About this Research Topic
Many patient decision aids are developed with the aim of helping patients clarify and communicate their subjective values and preferences in relation to the medical choices at hand. Knowledge of these values and preferences can help patients and health care professionals determine the medical intervention that is right for the patient.
Digital health technologies present unique opportunities for creating new ways to advance the design, adoption, usage and evaluation of patient-centred decision aids and support the clarification and communication of subjective values and preferences. However, there is a dearth of systematic research on these opportunities.

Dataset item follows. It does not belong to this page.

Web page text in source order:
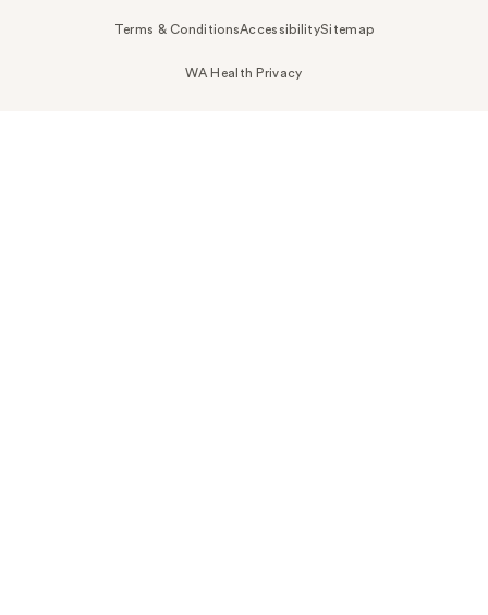
Terms & ConditionsAccessibilitySitemap
WA Health Privacy

This Research Topic focuses on the current use of and the opportunities that digital technologies present for furthering the design, development, deployment and usefulness of patient decision aids.
Potential themes include, but are not limited to:
1) Digital technology and patient decision aids,
2) New approaches, designs, developments and innovations,
3) Human factors in elucidating subjective values and preferences,
4) Awareness and real-world use of digital patient decision aids,
5) Usability and acceptability of digital patient decision aids,
6) Current and potential applications in different settings,
7) Barriers and facilitators to use of digital technology in SDM,
8) Future possibilities and challenges of patient decision aids and digital technology,
9) Inclusion, diversity, and accessibility of patient decision aids with digital technology, and,
10) Ethical, technical and regulatory (design) considerations.
This Research Topic welcomes original research, review, method and theory, and perspective articles that address the diversity of themes around digital health technologies and human factors in patient decision aids. Brief research reports and mini reviews are also encouraged. Articles types should be selected that correspond with the stage of research and scope of the contribution.
Keywords: Patient decision aids, shared decision making, values and preferences, digital health, human factors, technology
Important Note: All contributions to this Research Topic must be within the scope of the section and journal to which they are submitted, as defined in their mission statements. Frontiers reserves the right to guide an out-of-scope manuscript to a more suitable section or journal at any stage of peer review.